Personal information
- Full name: Bradley William Fewster
- Date of birth: 27 January 1996 (age 30)
- Place of birth: Middlesbrough, England
- Height: 5 ft 10 in (1.78 m)
- Position: Striker

Team information
- Current team: Redcar Athletic

Youth career
- 0000–2014: Middlesbrough

Senior career*
- Years: Team / Apps / (Gls)
- 2014–2017: Middlesbrough / 0 / (0)
- 2014: → Preston North End (loan) / 0 / (0)
- 2015–2016: → York City (loan) / 24 / (8)
- 2016: → Hartlepool United (loan) / 4 / (0)
- 2017–2018: Spennymoor Town / 20 / (0)
- 2018–2019: Blyth Spartans / 19 / (3)
- 2019–2024: Whitby Town / 107 / (36)
- 2024–: Redcar Athletic / 76 / (44)

International career
- England U16
- England U17
- England U18
- 2014–2015: England U19 / 7 / (5)

= Bradley Fewster =

English footballer (born 1996)

Bradley William Fewster (born 27 January 1996) is an English semi-professional footballer who plays as a striker for Redcar Athletic.
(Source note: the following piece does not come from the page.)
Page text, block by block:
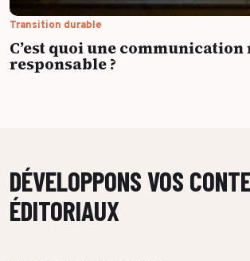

Fewster started his career with Middlesbrough, and had loan spells with Preston North End, York City and Hartlepool United. He was released by Middlesbrough in 2017 and spent a season with Spennymoor Town before joining Blyth Spartans. He has represented England from under-16 through to under-19 level.

==Club career==
===Middlesbrough===
Born in Middlesbrough, North Yorkshire, Fewster joined the Middlesbrough academy before signing a three-year professional contract in July 2013. Fewster made his first-team debut on 12 August 2014 in a League Cup win over Oldham Athletic, starting the game. Fewster scored his first goal against Preston North End on 27 August 2014 on his second senior outing for the club.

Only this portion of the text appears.